## [Instructions for the task]
Can you quote the lines below exactly, starting at the line with "Tư duy kể chuyện" and going through the last one?

## [Material provided]
##########

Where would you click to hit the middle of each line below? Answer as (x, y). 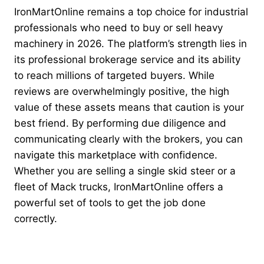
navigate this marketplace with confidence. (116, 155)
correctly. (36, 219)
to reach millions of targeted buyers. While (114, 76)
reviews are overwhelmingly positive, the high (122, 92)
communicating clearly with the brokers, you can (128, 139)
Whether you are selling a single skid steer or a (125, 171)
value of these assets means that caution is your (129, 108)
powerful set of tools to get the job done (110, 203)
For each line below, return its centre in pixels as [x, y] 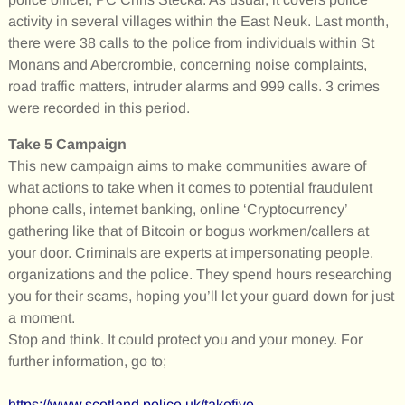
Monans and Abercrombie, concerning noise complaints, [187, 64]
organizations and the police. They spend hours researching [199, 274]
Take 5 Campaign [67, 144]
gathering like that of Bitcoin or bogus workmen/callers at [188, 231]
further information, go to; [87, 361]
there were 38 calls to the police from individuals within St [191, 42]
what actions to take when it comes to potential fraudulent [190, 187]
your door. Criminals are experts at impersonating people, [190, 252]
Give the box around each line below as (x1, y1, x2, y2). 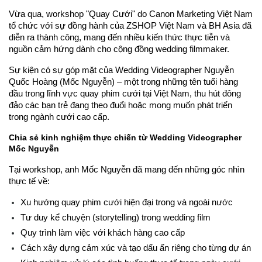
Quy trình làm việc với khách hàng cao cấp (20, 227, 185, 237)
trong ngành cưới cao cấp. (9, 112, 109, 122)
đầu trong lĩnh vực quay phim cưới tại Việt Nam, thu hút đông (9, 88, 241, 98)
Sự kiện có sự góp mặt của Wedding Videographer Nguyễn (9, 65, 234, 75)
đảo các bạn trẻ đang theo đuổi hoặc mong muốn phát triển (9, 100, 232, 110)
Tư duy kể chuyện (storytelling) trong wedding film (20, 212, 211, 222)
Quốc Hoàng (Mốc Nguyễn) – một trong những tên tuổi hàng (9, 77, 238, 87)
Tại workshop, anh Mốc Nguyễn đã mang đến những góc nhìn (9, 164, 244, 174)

##########

## [Answer for this exercise]
Tư duy kể chuyện (storytelling) trong wedding film (20, 212, 211, 222)
Quốc Hoàng (Mốc Nguyễn) – một trong những tên tuổi hàng (9, 77, 238, 87)
Tại workshop, anh Mốc Nguyễn đã mang đến những góc nhìn (9, 164, 244, 174)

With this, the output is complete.